Yes we have our sweet memories that i intend and will delete it from the particles of my mind even if i have to sell my soul coz having u in my mind is like putting a sharp razor rite through my bleeding heart. The things that we've done together and those stupid promises u've made without thinking twice really hurting me. I wonder if u really meant it or just saying it for the sake of our relationship that u have never ever appriciated.

U said u will change. I believe u, I always believe u.But one thing that ive learn from time to time is not to believe what u've said,coz everything that came out from ur mouth is rubbish.I planted full seed of hope long after I ended our relationship coz i never gave up on u. I never gave up on us.
But u are way beyond too much.U lead me all the way to the brink of my anger.I thought u would change.I really HOPE u will change coz my love for u wasnt as fake as u were to me.

I cant take this anymore.So now let me move on. Please ease this for me. Dont call me,dont nudge me at msn,dont text me. Coz u already dead to me.
Dead.I really really hate u rite now.I resent every single thing that uve done to me. But not to worry coz in time i will forgive u. I always forgive ppl who treated me like dirt.I always forgive ppl who took me for granted.
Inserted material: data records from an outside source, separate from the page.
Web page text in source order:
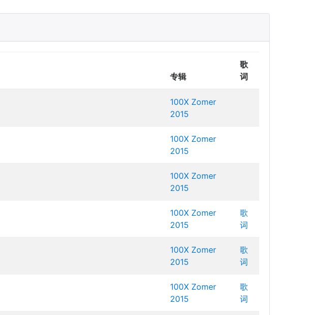
专辑
歌
词
100X Zomer
2015
100X Zomer
2015
100X Zomer
2015
100X Zomer
2015
歌
词
100X Zomer
2015
歌
词
100X Zomer
2015
歌
词
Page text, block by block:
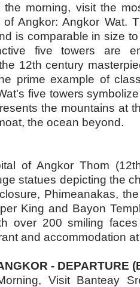
the morning, visit the
Angkor: Angkor Wat.
is comparable in size
five towers are
12th century
prime example of
five towers
the mountains at
the ocean beyond.
of Angkor Thom
statues depicting the
Phimeanakas,
King and Bayon
over 200 smiling
and accommodation
- DEPARTURE
Visit Banteay
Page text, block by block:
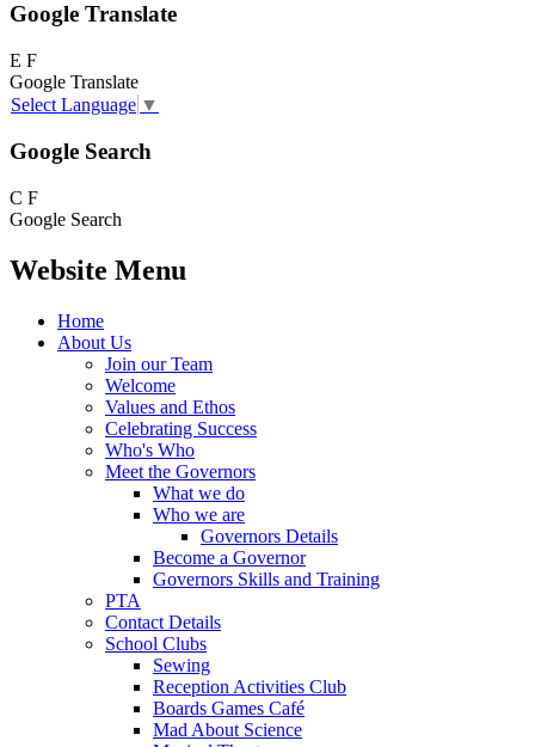
Google Translate
E F
Google Translate
Select Language ▼
Google Search
C F
Google Search
Website Menu
Home
About Us
Join our Team
Welcome
Values and Ethos
Celebrating Success
Who's Who
Meet the Governors
What we do
Who we are
Governors Details
Become a Governor
Governors Skills and Training
PTA
Contact Details
School Clubs
Sewing
Reception Activities Club
Boards Games Café
Mad About Science
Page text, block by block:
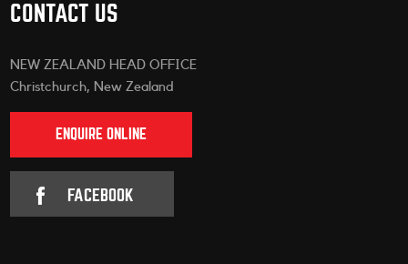
CONTACT US
NEW ZEALAND HEAD OFFICE
Christchurch, New Zealand
ENQUIRE ONLINE
FACEBOOK
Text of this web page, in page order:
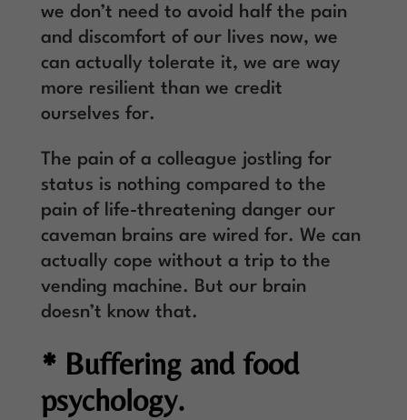
we don’t need to avoid half the pain
and discomfort of our lives now, we
can actually tolerate it, we are way
more resilient than we credit
ourselves for.
The pain of a colleague jostling for
status is nothing compared to the
pain of life-threatening danger our
caveman brains are wired for. We can
actually cope without a trip to the
vending machine. But our brain
doesn’t know that.
* Buffering and food
psychology.
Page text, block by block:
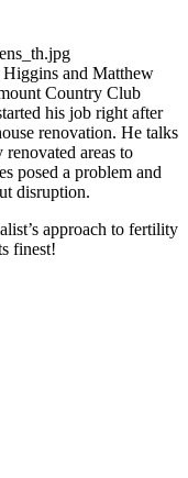
and Matthew
Country Club
his job right after
renovation. He talks
areas to
posed a problem and
disruption.
approach to fertility
finest!
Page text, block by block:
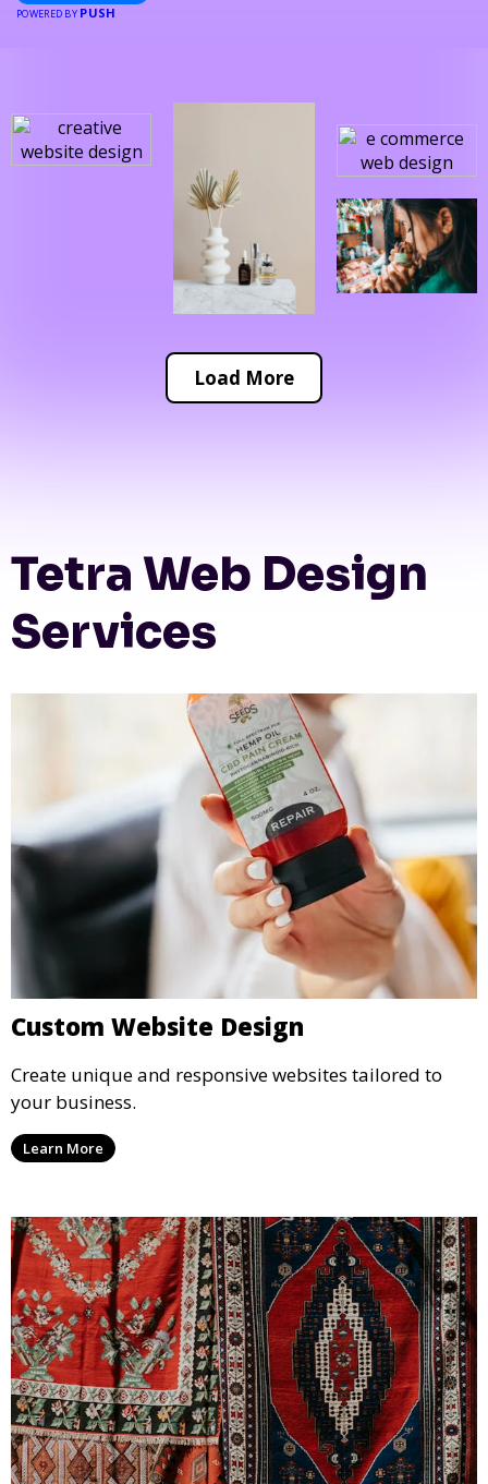
POWERED BY PUSH
Load More
Tetra Web Design
Services
Custom Website Design
Create unique and responsive websites tailored to
your business.
Learn More
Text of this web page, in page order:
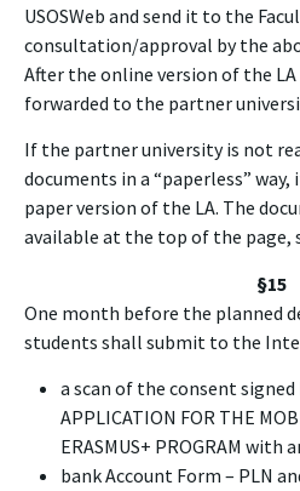
USOSWeb and send it to the
consultation/approval by the
After the online version of the LA
forwarded to the partner
If the partner university is not
documents in a “paperless”
paper version of the LA. The
available at the top of the page,
§15
One month before the planned
students shall submit to the
a scan of the consent
APPLICATION FOR THE
ERASMUS+ PROGRAM
bank Account Form – PLN
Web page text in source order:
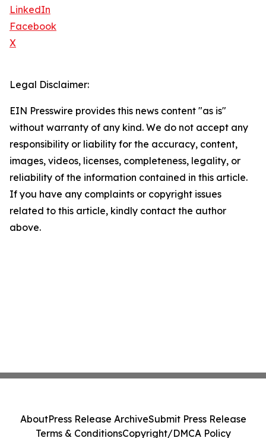
LinkedIn
Facebook
X
Legal Disclaimer:
EIN Presswire provides this news content "as is"
without warranty of any kind. We do not accept any
responsibility or liability for the accuracy, content,
images, videos, licenses, completeness, legality, or
reliability of the information contained in this article.
If you have any complaints or copyright issues
related to this article, kindly contact the author
above.
AboutPress Release ArchiveSubmit Press Release
Terms & ConditionsCopyright/DMCA Policy
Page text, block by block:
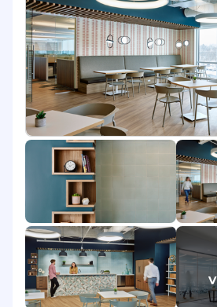
design, governance,
value realization.
What you will do in this role:
AI Strategy &
Lead enterprise AI
engagements - from
identification and
development through to
design and value
Advise C-suite and senior
AI strategy, prioritization
transformation roadmaps
industry, maturity, and
Facilitate discovery
state assessments, and
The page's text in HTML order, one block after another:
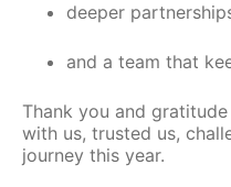
deeper
and a team that
Thank you and
with us, trusted us,
journey this year.
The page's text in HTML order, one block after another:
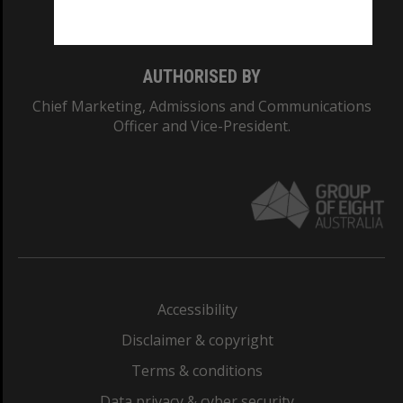
AUTHORISED BY
Chief Marketing, Admissions and Communications
Officer and Vice-President.
Accessibility
Disclaimer & copyright
Terms & conditions

Yes u took me for granted even if u denied it.

Remember when the time i said that u are the best thing that ever happened to my life? Maybe then but now I regreted saying that coz obviously you are not. So long. I pray for ur happiness and mine as well.


From,
Me

Disclaimer : This hate letter may or may not be abt me or my past relationship. Meaning may vary from ur own point of view.

4 comments:

Anonymous said...

If a lyrics based on this dissertation and with a sweet touch of acoustic guitar/piano melody would seize a lot of audience since it was a alluring piece of writing.

PG (Pete Gonzalez).

Anonymous said...

oh thank u. i wish it was a song coz it wudnt hurt so much when u are not writing from ur heart

dw

Anonymous said...

how do you come out with this piece? do you have any bad experience before? mind me asking. becoz it is so genuine and sincere.
anyway, i think you're an observer who sensitive towards human nature/surroundings or
indirectly and psychologically, to me, it does portray yourself, a person who are compassionate, warm, loving and tender, but, last but not least, you're also fragile and vulnerable. this is what i assumed and if, you think you're not, well.. you can just ignore it.(thousand apologies)
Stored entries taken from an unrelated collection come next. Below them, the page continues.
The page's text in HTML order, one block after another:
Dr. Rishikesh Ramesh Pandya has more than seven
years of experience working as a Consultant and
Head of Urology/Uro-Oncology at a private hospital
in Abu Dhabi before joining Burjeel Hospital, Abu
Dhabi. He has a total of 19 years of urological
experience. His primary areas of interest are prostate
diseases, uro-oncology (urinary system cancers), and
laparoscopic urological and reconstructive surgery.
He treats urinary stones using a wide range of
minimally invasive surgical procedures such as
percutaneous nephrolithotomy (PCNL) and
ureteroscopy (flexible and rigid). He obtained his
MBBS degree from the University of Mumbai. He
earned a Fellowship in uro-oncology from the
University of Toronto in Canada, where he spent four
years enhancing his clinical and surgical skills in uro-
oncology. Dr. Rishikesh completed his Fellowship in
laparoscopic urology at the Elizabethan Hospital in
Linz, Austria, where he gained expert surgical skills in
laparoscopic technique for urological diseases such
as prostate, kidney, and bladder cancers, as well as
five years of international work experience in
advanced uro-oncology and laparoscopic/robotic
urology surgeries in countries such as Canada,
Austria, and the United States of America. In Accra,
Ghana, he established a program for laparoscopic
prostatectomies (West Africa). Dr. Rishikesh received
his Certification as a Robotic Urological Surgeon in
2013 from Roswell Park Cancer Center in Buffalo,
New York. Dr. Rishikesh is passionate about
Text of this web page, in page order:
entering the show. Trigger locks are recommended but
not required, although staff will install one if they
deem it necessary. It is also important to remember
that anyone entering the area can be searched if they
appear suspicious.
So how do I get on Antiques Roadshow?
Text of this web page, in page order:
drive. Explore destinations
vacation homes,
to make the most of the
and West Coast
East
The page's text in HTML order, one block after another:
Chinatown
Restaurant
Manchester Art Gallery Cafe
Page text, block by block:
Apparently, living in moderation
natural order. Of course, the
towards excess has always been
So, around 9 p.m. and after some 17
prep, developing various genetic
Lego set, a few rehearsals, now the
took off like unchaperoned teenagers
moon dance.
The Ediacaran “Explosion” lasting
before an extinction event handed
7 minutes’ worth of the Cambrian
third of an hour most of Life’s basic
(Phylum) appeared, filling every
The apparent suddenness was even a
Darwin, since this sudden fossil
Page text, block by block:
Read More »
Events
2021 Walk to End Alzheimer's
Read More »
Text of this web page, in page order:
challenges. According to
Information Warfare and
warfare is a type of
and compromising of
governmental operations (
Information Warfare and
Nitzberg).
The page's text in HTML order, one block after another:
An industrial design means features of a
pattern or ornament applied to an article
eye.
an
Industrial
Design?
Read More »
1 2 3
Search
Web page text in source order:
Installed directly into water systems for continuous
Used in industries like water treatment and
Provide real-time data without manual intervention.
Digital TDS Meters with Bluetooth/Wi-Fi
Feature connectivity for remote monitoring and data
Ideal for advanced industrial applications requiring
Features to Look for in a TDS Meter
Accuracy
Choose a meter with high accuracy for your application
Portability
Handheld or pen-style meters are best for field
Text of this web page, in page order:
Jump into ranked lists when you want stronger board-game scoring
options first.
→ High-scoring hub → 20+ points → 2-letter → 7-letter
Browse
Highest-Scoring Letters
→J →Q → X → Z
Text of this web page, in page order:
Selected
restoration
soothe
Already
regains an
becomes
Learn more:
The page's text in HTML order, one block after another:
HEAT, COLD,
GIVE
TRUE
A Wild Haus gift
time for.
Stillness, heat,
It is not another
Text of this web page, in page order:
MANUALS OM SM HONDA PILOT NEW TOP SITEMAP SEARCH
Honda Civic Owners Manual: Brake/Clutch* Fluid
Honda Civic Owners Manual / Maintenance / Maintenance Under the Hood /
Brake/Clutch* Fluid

the truth is i really adore this alluring piece since i first read it. 'WHY?'
its happened to me in the past. it hurt me so bad.
don't worry! even-though my heart have a soft side, it doesn't hurt me anymore. however it makes me more stronger.

lastly, i really appreciate you for adding me and nice meeting you my new friend.


cheers!
PG (Pete Gonzalez)

Anonymous said...

time will heal up ur pain.when we love someone truly, sincerely, shit will happen.forgive n forget when we realize there is no chemistry.believe that he/she is not created for us.